So Rachel, familiar with death, as all are who have known poverty or who have loved their fellows, went alone into the chapel, and stood a long time looking down upon the muffled figure, the garment of flesh which the soul had so deliberately rent and flung aside.
The face was fixed in a grave attention, as of one who sees that which he awaits. The sarcasm, the weariness, the indifference, the impatient patience, these were gone, these were indeed dead. The sharp, thin face knew them no more. It looked intently, unflinchingly through its half-closed eyes into the beyond which some call death, which some call life.
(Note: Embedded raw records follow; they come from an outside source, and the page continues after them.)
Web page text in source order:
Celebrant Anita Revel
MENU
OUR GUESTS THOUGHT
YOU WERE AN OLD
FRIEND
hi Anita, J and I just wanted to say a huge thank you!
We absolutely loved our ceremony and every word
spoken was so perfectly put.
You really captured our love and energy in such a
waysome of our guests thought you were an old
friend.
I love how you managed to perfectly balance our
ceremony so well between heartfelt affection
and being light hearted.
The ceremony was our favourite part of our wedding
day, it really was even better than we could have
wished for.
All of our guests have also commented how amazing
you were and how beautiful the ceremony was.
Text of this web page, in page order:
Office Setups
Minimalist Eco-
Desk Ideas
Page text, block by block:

"Forgive him," said Rachel, kneeling beside the coffin. "My friend, forgive him. He has injured you, I know. And your just revenge—for you thought it just—has failed to reach him. But the time for vengeance has passed. The time for forgiveness has come. Forgive my poor Hugh, who will never forgive himself. Do you not see now, you who see so much, that it was harder for him than for you; that it would have been the easier part for him if he had been the one to draw death, to have atoned to you for his sin against you by his death, instead of feeling, as he always must, that your stroke failed, and that he has taken your life from you as well as your honor. Forgive him," said Rachel, over and over again.
But the unheeding face looked earnestly into the future. It had done with the past.
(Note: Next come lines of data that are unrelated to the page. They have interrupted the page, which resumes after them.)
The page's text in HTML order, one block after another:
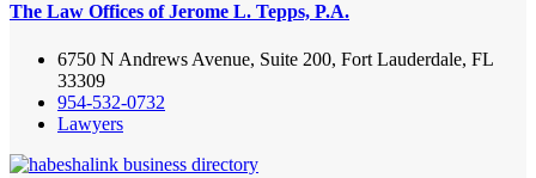
The Law Offices of Jerome L. Tepps, P.A.
6750 N Andrews Avenue, Suite 200, Fort Lauderdale, FL
33309
954-532-0732
Lawyers
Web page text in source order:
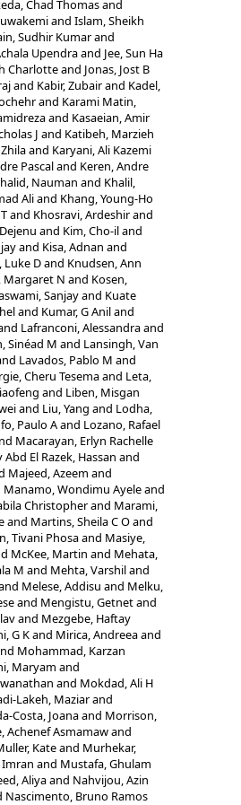
Chad Thomasand
and Islam, Sheikh
Sudhir Kumarand
Upendraand Jee, Sun Ha
Charlotteand Jonas, Jost B
and Kabir, Zubairand Kadel,
and Karami Matin,
and Kasaeian, Amir
J and Katibeh, Marzieh
and Karyani, Ali Kazemi
Pascaland Keren, Andre
Nauman and Khalil,
Aliand Khang, Young-Ho
and Khosravi, Ardeshirand
and Kim, Cho-iland
and Kisa, Adnan and
Luke Dand Knudsen, Ann
Margaret N and Kosen,
Sanjayand Kuate
and Kumar, G Aniland
Lafranconi, Alessandraand
Sinéad M and Lansingh, Van
Lavados, Pablo M and
Cheru Tesemaand Leta,
and Liben, Misgan
and Liu, Yang and Lodha,
Paulo Aand Lozano, Rafael
Macarayan, Erlyn Rachelle
El Razek, Hassan and
Majeed, Azeem and
Manamo, Wondimu Ayeleand
Christopherand Marami,
and Martins, Sheila C Oand
Tivani Phosaand Masiye,
McKee, Martin and Mehata,
M and Mehta, Varshiland
Melese, Addisu and Melku,
and Mengistu, Getnetand
and Mezgebe, Haftay
G Kand Mirica, Andreeaand
Mohammad, Karzan
Maryam and
and Mokdad, Ali H
Lakeh, Maziarand
Costa, Joanaand Morrison,
Achenef Asmamawand
Kateand Murhekar,
and Mustafa, Ghulam
Aliyaand Nahvijou, Azin
Nascimento, Bruno Ramos

"Ah!" said Rachel, "if I who love him can forgive him, cannot you, who only hated him, forgive him, too? For love is greater than hate."
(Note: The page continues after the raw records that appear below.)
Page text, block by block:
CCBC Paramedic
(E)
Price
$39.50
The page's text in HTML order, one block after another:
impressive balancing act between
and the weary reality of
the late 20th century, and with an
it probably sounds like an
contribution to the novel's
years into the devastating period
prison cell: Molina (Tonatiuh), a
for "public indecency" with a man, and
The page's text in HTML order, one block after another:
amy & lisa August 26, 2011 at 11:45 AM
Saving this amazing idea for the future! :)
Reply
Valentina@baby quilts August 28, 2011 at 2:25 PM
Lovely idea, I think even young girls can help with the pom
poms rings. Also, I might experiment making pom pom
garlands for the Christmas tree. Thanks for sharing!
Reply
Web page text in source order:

She covered the face and went out.
Chapter XXXVII
*
Le nombre des êtres qui veulent voir vrai est extraordinairement petit. Ce qui domineles hommes, c'est la peur de la vérité, à moins que la vérité ne leur soit utile.—AMIEL.
Lady Newhaven insisted on attending the funeral, a little boy in either hand. Rachel had implored that she would spare the children, knowing how annoyed their father would have been, but Lady Newhaven was obdurate.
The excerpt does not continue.